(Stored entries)
▽

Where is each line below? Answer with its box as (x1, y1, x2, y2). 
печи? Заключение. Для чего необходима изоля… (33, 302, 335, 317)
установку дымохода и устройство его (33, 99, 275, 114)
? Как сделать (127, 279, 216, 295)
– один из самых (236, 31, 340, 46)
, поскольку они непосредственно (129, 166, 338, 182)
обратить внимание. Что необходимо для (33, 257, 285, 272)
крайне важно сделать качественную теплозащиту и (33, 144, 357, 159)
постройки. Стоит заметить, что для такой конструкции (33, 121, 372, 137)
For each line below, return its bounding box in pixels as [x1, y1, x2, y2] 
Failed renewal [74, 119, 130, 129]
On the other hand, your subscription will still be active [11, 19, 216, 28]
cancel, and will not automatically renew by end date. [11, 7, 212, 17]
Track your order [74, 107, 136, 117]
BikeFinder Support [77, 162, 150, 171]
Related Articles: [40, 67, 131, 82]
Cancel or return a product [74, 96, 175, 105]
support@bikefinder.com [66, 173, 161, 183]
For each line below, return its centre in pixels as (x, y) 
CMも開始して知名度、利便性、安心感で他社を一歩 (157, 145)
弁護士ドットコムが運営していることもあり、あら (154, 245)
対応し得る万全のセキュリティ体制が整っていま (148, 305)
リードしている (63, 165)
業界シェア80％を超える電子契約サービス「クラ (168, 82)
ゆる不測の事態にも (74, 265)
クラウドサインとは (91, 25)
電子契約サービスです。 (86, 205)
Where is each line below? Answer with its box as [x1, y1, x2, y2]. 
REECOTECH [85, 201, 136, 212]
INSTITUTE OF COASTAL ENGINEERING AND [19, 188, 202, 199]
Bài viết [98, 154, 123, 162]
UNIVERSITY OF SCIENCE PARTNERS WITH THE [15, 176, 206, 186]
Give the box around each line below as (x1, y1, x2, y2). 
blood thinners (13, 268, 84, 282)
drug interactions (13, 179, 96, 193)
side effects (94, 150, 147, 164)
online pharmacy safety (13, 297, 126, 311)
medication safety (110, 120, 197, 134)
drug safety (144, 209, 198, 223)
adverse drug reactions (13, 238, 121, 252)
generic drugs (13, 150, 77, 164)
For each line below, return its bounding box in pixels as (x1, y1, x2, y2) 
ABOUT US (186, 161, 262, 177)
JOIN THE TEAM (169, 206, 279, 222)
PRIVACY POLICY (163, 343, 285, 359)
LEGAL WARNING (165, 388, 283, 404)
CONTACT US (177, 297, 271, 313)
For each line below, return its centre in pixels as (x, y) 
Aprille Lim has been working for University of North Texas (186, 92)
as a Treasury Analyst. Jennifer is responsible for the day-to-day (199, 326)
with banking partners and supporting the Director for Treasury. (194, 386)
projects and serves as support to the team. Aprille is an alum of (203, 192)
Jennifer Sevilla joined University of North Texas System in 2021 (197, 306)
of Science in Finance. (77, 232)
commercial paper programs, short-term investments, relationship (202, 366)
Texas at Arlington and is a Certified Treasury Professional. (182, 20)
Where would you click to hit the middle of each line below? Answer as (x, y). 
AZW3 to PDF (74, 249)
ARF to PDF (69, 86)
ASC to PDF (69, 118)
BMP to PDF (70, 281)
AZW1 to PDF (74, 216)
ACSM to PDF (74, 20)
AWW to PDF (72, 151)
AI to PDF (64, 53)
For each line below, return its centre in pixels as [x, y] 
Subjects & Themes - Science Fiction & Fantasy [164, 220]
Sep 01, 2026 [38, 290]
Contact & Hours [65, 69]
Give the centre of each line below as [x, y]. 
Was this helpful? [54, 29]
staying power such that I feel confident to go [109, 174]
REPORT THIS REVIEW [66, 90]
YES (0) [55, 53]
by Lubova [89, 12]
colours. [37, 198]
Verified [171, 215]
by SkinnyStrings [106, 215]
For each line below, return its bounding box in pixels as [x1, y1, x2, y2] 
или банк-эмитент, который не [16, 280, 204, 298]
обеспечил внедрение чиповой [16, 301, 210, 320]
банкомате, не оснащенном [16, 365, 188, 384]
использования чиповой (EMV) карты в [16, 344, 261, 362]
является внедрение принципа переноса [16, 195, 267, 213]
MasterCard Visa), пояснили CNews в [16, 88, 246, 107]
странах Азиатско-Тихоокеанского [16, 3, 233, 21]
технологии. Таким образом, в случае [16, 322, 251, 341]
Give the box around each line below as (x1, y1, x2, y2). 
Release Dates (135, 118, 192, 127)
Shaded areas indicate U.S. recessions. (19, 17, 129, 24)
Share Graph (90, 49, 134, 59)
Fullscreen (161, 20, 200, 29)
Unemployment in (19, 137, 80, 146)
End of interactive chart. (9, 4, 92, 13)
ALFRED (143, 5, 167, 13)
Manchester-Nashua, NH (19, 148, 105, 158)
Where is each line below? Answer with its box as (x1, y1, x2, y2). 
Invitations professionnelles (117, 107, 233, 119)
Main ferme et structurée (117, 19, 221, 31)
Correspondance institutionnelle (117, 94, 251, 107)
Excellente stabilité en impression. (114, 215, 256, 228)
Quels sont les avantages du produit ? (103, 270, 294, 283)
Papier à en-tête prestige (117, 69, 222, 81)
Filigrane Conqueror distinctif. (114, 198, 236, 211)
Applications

△

WORK ITEM
All of the data shown above must be copied exactly.

TASK RESPONSE
Where is each line below? Answer with its box as (x1, y1, x2, y2). 
печи? Заключение. Для чего необходима изоля… (33, 302, 335, 317)
установку дымохода и устройство его (33, 99, 275, 114)
? Как сделать (127, 279, 216, 295)
– один из самых (236, 31, 340, 46)
, поскольку они непосредственно (129, 166, 338, 182)
обратить внимание. Что необходимо для (33, 257, 285, 272)
крайне важно сделать качественную теплозащиту и (33, 144, 357, 159)
постройки. Стоит заметить, что для такой конструкции (33, 121, 372, 137)
For each line below, return its bounding box in pixels as [x1, y1, x2, y2] 
Failed renewal [74, 119, 130, 129]
On the other hand, your subscription will still be active [11, 19, 216, 28]
cancel, and will not automatically renew by end date. [11, 7, 212, 17]
Track your order [74, 107, 136, 117]
BikeFinder Support [77, 162, 150, 171]
Related Articles: [40, 67, 131, 82]
Cancel or return a product [74, 96, 175, 105]
support@bikefinder.com [66, 173, 161, 183]
For each line below, return its centre in pixels as (x, y) 
CMも開始して知名度、利便性、安心感で他社を一歩 (157, 145)
弁護士ドットコムが運営していることもあり、あら (154, 245)
対応し得る万全のセキュリティ体制が整っていま (148, 305)
リードしている (63, 165)
業界シェア80％を超える電子契約サービス「クラ (168, 82)
ゆる不測の事態にも (74, 265)
クラウドサインとは (91, 25)
電子契約サービスです。 (86, 205)
Where is each line below? Answer with its box as [x1, y1, x2, y2]. 
REECOTECH [85, 201, 136, 212]
INSTITUTE OF COASTAL ENGINEERING AND [19, 188, 202, 199]
Bài viết [98, 154, 123, 162]
UNIVERSITY OF SCIENCE PARTNERS WITH THE [15, 176, 206, 186]
Give the box around each line below as (x1, y1, x2, y2). 
blood thinners (13, 268, 84, 282)
drug interactions (13, 179, 96, 193)
side effects (94, 150, 147, 164)
online pharmacy safety (13, 297, 126, 311)
medication safety (110, 120, 197, 134)
drug safety (144, 209, 198, 223)
adverse drug reactions (13, 238, 121, 252)
generic drugs (13, 150, 77, 164)
For each line below, return its bounding box in pixels as (x1, y1, x2, y2) 
ABOUT US (186, 161, 262, 177)
JOIN THE TEAM (169, 206, 279, 222)
PRIVACY POLICY (163, 343, 285, 359)
LEGAL WARNING (165, 388, 283, 404)
CONTACT US (177, 297, 271, 313)
For each line below, return its centre in pixels as (x, y) 
Aprille Lim has been working for University of North Texas (186, 92)
as a Treasury Analyst. Jennifer is responsible for the day-to-day (199, 326)
with banking partners and supporting the Director for Treasury. (194, 386)
projects and serves as support to the team. Aprille is an alum of (203, 192)
Jennifer Sevilla joined University of North Texas System in 2021 (197, 306)
of Science in Finance. (77, 232)
commercial paper programs, short-term investments, relationship (202, 366)
Texas at Arlington and is a Certified Treasury Professional. (182, 20)
Where would you click to hit the middle of each line below? Answer as (x, y). 
AZW3 to PDF (74, 249)
ARF to PDF (69, 86)
ASC to PDF (69, 118)
BMP to PDF (70, 281)
AZW1 to PDF (74, 216)
ACSM to PDF (74, 20)
AWW to PDF (72, 151)
AI to PDF (64, 53)
For each line below, return its centre in pixels as [x, y] 
Subjects & Themes - Science Fiction & Fantasy [164, 220]
Sep 01, 2026 [38, 290]
Contact & Hours [65, 69]
Give the centre of each line below as [x, y]. 
Was this helpful? [54, 29]
staying power such that I feel confident to go [109, 174]
REPORT THIS REVIEW [66, 90]
YES (0) [55, 53]
by Lubova [89, 12]
colours. [37, 198]
Verified [171, 215]
by SkinnyStrings [106, 215]
For each line below, return its bounding box in pixels as [x1, y1, x2, y2] 
или банк-эмитент, который не [16, 280, 204, 298]
обеспечил внедрение чиповой [16, 301, 210, 320]
банкомате, не оснащенном [16, 365, 188, 384]
использования чиповой (EMV) карты в [16, 344, 261, 362]
является внедрение принципа переноса [16, 195, 267, 213]
MasterCard Visa), пояснили CNews в [16, 88, 246, 107]
странах Азиатско-Тихоокеанского [16, 3, 233, 21]
технологии. Таким образом, в случае [16, 322, 251, 341]
Give the box around each line below as (x1, y1, x2, y2). 
Release Dates (135, 118, 192, 127)
Shaded areas indicate U.S. recessions. (19, 17, 129, 24)
Share Graph (90, 49, 134, 59)
Fullscreen (161, 20, 200, 29)
Unemployment in (19, 137, 80, 146)
End of interactive chart. (9, 4, 92, 13)
ALFRED (143, 5, 167, 13)
Manchester-Nashua, NH (19, 148, 105, 158)
Where is each line below? Answer with its box as (x1, y1, x2, y2). 
Invitations professionnelles (117, 107, 233, 119)
Main ferme et structurée (117, 19, 221, 31)
Correspondance institutionnelle (117, 94, 251, 107)
Excellente stabilité en impression. (114, 215, 256, 228)
Quels sont les avantages du produit ? (103, 270, 294, 283)
Papier à en-tête prestige (117, 69, 222, 81)
Filigrane Conqueror distinctif. (114, 198, 236, 211)
Applications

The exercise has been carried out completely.